Se extendían por los porches del Mercado Central, el Coso o Alfonso I para que los ciudadanos disfrutaran sentados de procesiones como el Santo Entierro. Se trataba de un servicio que se asentó en la primera mitad del siglo XX, tal y como desvelan las noticias en la prensa. "Incluso, en la plaza de España se instalaba un estrado donde las sillas eran más caras", explica Daniel Gimeno, actual director de la fundación.

El recuerdo de las sillas de La Caridad que se utilizaban en Semana Santa

"Se recuerda al vecindario la obligación de respetar la colocación de las sillas instaladas por La Caridad en el itinerario de la procesión. Esta obligación comprende el deber de no variarlas de emplazamiento y el de abstener se ocuparlas sin haber obtenido previamente el correspondiente boleto", dictaba la Alcaldía en los años 60. Se abonaba un precio por sentarse en las sillas, la última vez fueron unos 3 euros. La recaudación obtenida se dividía entre La Caridad y la Sangre de Cristo, hermandad organizadora de la procesión. "Para nosotros siempre ha sido una fuente de ingresos para poder sostener nuestras actividades", recuerda Gimeno.

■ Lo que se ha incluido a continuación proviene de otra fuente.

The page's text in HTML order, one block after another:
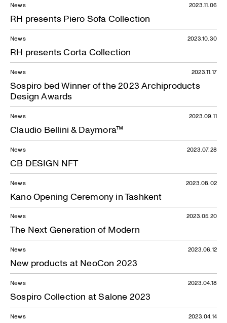
News
RH presents Piero Sofa Collection
2023.11.06
News
RH presents Corta Collection
2023.10.30
News
Sospiro bed Winner of the 2023 Archiproducts
Design Awards
2023.11.17
News
Claudio Bellini & Daymora™
2023.09.11
News
CB DESIGN NFT
2023.07.28
News
Kano Opening Ceremony in Tashkent
2023.08.02
News
The Next Generation of Modern
2023.05.20
News
New products at NeoCon 2023
2023.06.12
News
Sospiro Collection at Salone 2023
2023.04.18
News 2023.04.14
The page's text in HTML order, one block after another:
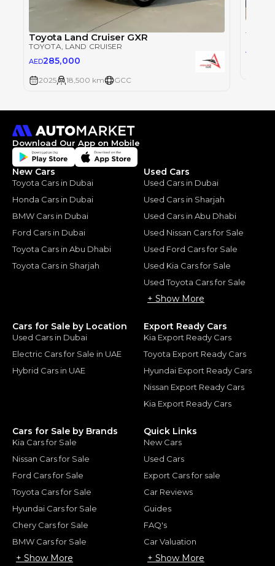
Toyota Land Cruiser GXR
TOYOTA , LAND CRUISER
AED285,000
2025 18,500 km GCC
AED
Download Our App on Mobile
New Cars
Toyota Cars in Dubai
Honda Cars in Dubai
BMW Cars in Dubai
Ford Cars in Dubai
Toyota Cars in Abu Dhabi
Toyota Cars in Sharjah
Used Cars
Used Cars in Dubai
Used Cars in Sharjah
Used Cars in Abu Dhabi
Used Nissan Cars for Sale
Used Ford Cars for Sale
Used Kia Cars for Sale
Used Toyota Cars for Sale
+ Show More
Cars for Sale by Location
Used Cars in Dubai
Electric Cars for Sale in UAE
Hybrid Cars in UAE
Export Ready Cars
Kia Export Ready Cars
Toyota Export Ready Cars
Hyundai Export Ready Cars
Nissan Export Ready Cars
Kia Export Ready Cars
Cars for Sale by Brands
Kia Cars for Sale
Nissan Cars for Sale
Ford Cars for Sale
Toyota Cars for Sale
Hyundai Cars for Sale
Chery Cars for Sale
BMW Cars for Sale
+ Show More
Quick Links
New Cars
Used Cars
Export Cars for sale
Car Reviews
Guides
FAQ's
Car Valuation
+ Show More
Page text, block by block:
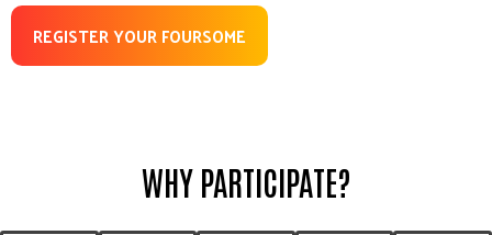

Normalmente eran instaladas por las brigadas municipales.

Recorte de Heraldo de Aragón que habla de las sillas de La Caridad.
Recorte de Heraldo de Aragón que habla de las sillas de La Caridad.
HA

A principios de este siglo culminó esta tradición. "Con el paso del tiempo, la legislación impidió poner precio, tenía que ser un donativo voluntario y era muy difícil de controlar... Además, el itinerario se hizo más largo", sostiene el director. A pesar de que hace años que ya no ocupan las aceras, los zaragozanos siguen llamando a la fundación para preguntarles si las instalan el Viernes Santo. "Sobre todo es gente mayor que quiere ver la procesión y no puede estar de pie tanto tiempo", mencionan desde la entidad.

Las 1.200 sillas de la actualidad se prestan a cambio de un donativo para reuniones de vecinos, cenas de Nochebuena, actos de peñas o convites en fincas. A pesar de que no tienen la misma actividad que antes, siguen siendo un icono de La Caridad, tanto que ponen nombre a sus premios, y también para el conjunto de la ciudad.

Detalle de una de las sillas de La Caridad.
Detalle de una de las sillas de La Caridad.
Guillermo Mestre

Más servicio en este año de pandemia

Las tres áreas de trabajo de la Fundación La Caridad —infancia, mayores y personas sin hogar— han continuado durante la pandemia de coronavirus. Hace algo más de un año los servicios educativos se cerraron, pero la formación siguió incluso con el reto de la brecha digital. Sus mayores no acudían al centro de día, pero estuvieron atendidos gracias al servicio telefónico.

"Pasamos de servir de 700 comidas a diario a 1.700. De un día para otro tuvimos que llegar a personas que no disponían de medios para cocinar. Casi triplicamos este servicio. Ahora estaremos repartiendo unas 1.400", apunta Daniel Gimeno, el director.